Mallory Knox - Mallory Knox.jpg

It was a brave choice for Sam Douglas to step into the position of lead vocals, as vocally he is quite different to Mikey Chapman, but he’s certainly come in all guns blazing on lead track, ‘Psycho Killer’ – a massive, garage rock sounding track with a hint of Foo Fighters about the vocals throughout, before careening into a heavy guitar breakdown at the end.

This is certainly a more raw and gritty album than some of their previous releases, with tracks like ‘The World I Know’ taking sonic influences from noughties punk rock and adding in grungy elements and ‘Wherever’ with its muscle guitars and intense drums, giving the illusion of travelling at speed.

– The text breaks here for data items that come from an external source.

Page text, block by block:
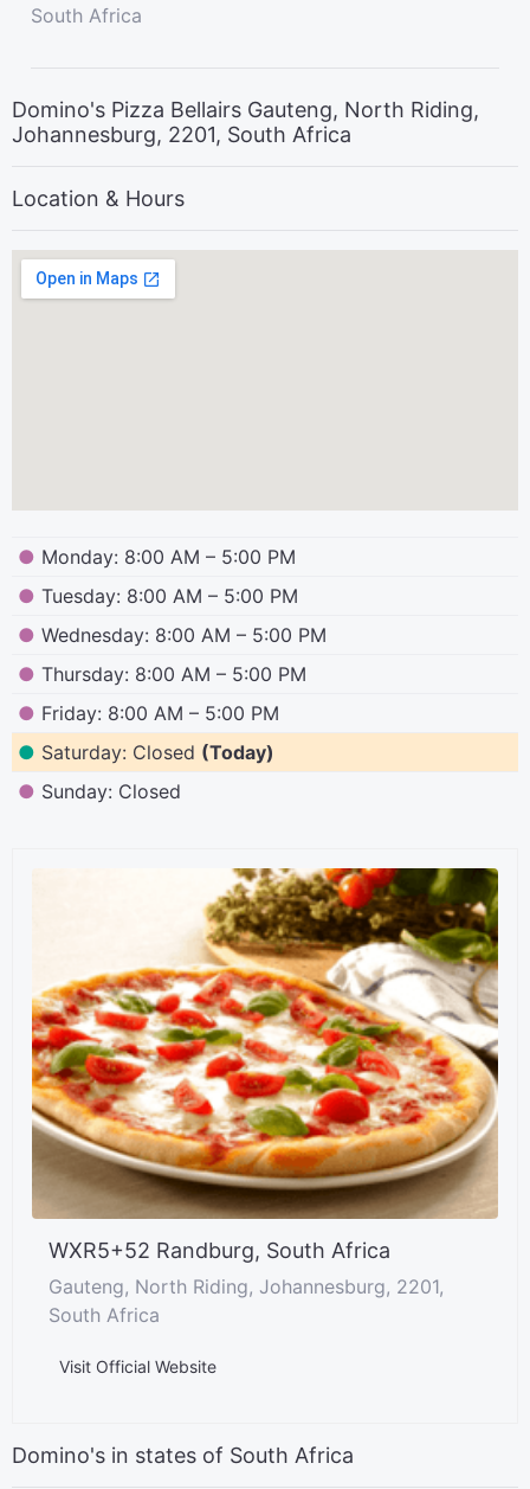
South Africa
Domino's Pizza Bellairs Gauteng, North Riding,
Johannesburg, 2201, South Africa
Location & Hours
● Monday: 8:00 AM – 5:00 PM
● Tuesday: 8:00 AM – 5:00 PM
● Wednesday: 8:00 AM – 5:00 PM
● Thursday: 8:00 AM – 5:00 PM
● Friday: 8:00 AM – 5:00 PM
● Saturday: Closed (Today)
● Sunday: Closed
WXR5+52 Randburg, South Africa
Gauteng, North Riding, Johannesburg, 2201,
South Africa
Visit Official Website
Domino's in states of South Africa

Lead single, ‘White Lies‘, has a bit more of an indie feel to it than a lot of the rest of the record and is clear to see why it was chosen to launch the album.

Also, ‘4’ is quite commercial with its “Na, na, nas” and lyrics about vacuous pop market and record labels, such as, “You never mattered anyway.” Is it addressing negativity they have faced and the fact they band went from 5 members to 4, as the track title might suggest? Not sure. You’ll have to make up your own mind on that.

Possibly some the best tracks on the album are: ‘Livewire’ which has changes in pace throughout and echoing breakdowns to really get the listener going; ‘Freaks’ has some really interesting melodies with guitar frills, captivating (and sometimes aggressive) vocal acrobatics (with some serious power behind them) and a great all-round tone to it and ‘Black Holes’ with its chugging guitars and yet more, distinctly Foo Fighters vibes in the intense, shouty chorus.

It’s a risk to continue as a four-piece, with someone new taking up the role of lead vocalist, but it appears to have paid off.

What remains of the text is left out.